Major events in the timeseries can be plotted on the axes. We've focussed on the first 2 
years of the pandemic:

```{r}
plot_incidence(fit, raw = tmp,events = england_events, colour="blue",size=0.025)+
  scale_y_log1p(n=7) + ggplot2::coord_cartesian(xlim=as.Date(c("2020-01-01","2022-01-01")))

```

The incidence model assumes case rates result from a Poisson process and the
rate is estimated with a time varying locally fitted polynomial with degree
defined by the `deg` parameter, using a log link function, according to the
methods of Loader et al. (see `utils::citation("locfit")`). The fitting process is a
local maximum likelihood estimation and uses a bandwidth defined to account for
the data points within `window` of the time point being estimated.

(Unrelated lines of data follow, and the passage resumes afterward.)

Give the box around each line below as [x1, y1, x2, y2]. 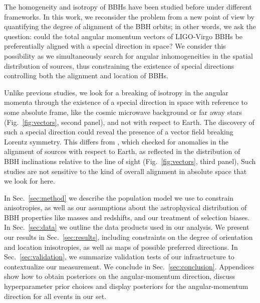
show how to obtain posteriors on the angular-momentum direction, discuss [4, 271, 235, 281]
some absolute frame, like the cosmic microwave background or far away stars [4, 106, 242, 117]
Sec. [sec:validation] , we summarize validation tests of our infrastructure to [4, 251, 234, 262]
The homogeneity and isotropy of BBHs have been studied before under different [4, 2, 252, 12]
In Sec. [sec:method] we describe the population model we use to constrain [4, 192, 234, 203]
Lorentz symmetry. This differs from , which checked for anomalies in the [4, 136, 228, 146]
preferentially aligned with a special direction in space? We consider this [4, 41, 226, 51]
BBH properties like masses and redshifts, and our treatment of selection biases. [4, 212, 250, 222]
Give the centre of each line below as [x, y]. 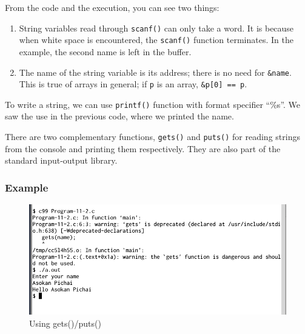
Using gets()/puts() [65, 323]
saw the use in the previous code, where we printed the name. [119, 116]
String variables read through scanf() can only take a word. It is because [156, 28]
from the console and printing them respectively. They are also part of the [143, 148]
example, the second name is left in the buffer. [105, 51]
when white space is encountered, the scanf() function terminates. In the [156, 40]
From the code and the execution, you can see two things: [112, 7]
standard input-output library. [61, 160]
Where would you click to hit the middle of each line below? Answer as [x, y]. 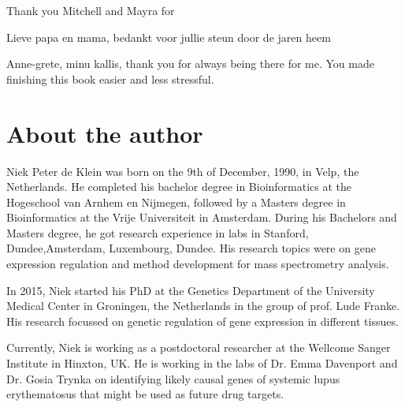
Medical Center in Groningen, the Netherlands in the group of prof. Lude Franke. [203, 306]
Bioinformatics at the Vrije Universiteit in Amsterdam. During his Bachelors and [202, 217]
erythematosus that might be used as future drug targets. [145, 394]
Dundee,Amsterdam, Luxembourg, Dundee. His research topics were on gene [191, 248]
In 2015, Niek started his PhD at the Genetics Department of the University [191, 290]
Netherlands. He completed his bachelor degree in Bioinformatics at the [179, 187]
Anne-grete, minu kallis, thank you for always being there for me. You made [190, 63]
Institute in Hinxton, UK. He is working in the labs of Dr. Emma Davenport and [202, 363]
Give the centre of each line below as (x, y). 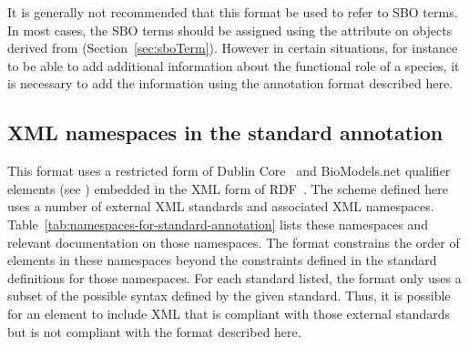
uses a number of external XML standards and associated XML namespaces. (221, 206)
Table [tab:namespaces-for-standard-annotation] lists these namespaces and (218, 224)
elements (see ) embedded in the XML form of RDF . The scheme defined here (228, 188)
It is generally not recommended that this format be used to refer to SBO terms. (233, 12)
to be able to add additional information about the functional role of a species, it (234, 65)
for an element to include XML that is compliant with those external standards (229, 313)
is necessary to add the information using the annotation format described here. (230, 83)
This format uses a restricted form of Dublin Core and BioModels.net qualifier (229, 171)
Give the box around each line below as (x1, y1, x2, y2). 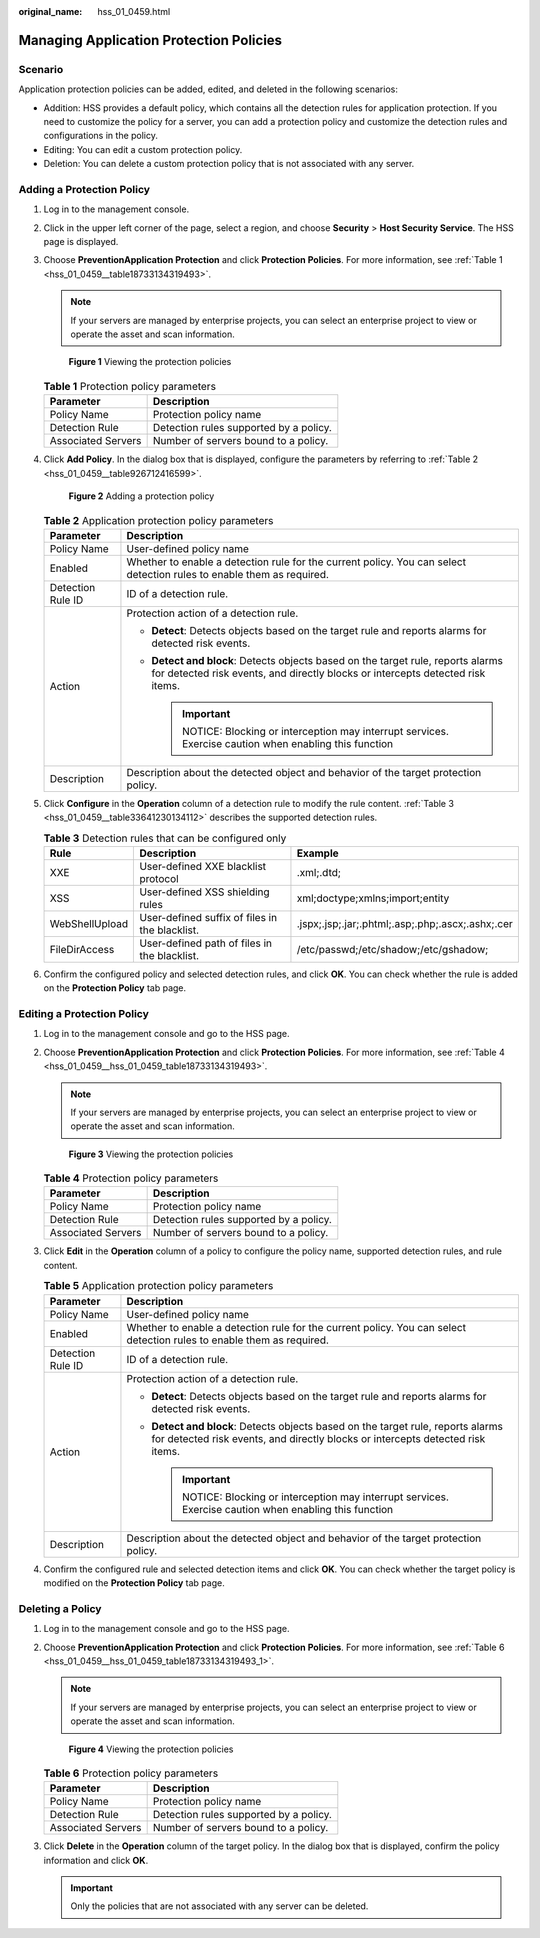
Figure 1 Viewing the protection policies (68, 356, 232, 368)
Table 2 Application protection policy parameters (43, 513, 274, 527)
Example (296, 846, 339, 860)
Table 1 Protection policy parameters (43, 379, 217, 393)
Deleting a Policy (18, 1601, 102, 1615)
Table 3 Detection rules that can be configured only (43, 831, 287, 845)
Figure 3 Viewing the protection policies (68, 1148, 234, 1160)
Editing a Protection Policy (18, 1007, 150, 1020)

The gradient of the fitted polynomial on the log scale, is the exponential
growth rate. This is a scale independent view of the rate of growth of the
epidemic. This estimation methodology is compared to consensus estimates from
the SPI-M-O UK government advisory group in red, shifted forward in time by 21
days. The SPI-M-O estimates made during the pandemic were retrospective whereas
these ones can use information from before and after the time point and now may
better represent the timing of changes.

```{r}

plot_growth_rate(fit,events = england_events, colour="blue")+
  ggplot2::coord_cartesian(xlim=as.Date(c("2020-01-01","2022-01-01")), ylim=c(-0.15,0.15))+
  ggplot2::geom_errorbar(data=england_consensus_growth_rate,ggplot2::aes(x=date-21,ymin=low,ymax=high),colour="red")

```

The state of the epidemic is described by both incidence and growth, and the phase plots
allow us to see both at different time points. In this case the epidemic state in 
the 10 weeks leading up to Christmas in 2021, 2022 and 2023:

```{r}


plot_growth_phase(fit,
    timepoints = as.Date(c("Xmas 2020"="2020-12-25","Xmas 2021"="2021-12-25","Xmas 2022"="2022-12-25")),
    duration = 70, 
    interval = 7,
    colour="blue"
)

```

# Reproduction number estimation from growth rates

The growth rate has a unit or "per day" in this example. From it we can derive
the reproduction number. Using the methods of Wallinga and Lipsitch and an
estimate of the infectivity profile of COVID-19. This describes the probability
that an infectee is infected x days after the infector, and includes a temporal
dimension rendering the reproduction number a dimensionless quantity reflecting 
the average number of infectees resulting from each infector.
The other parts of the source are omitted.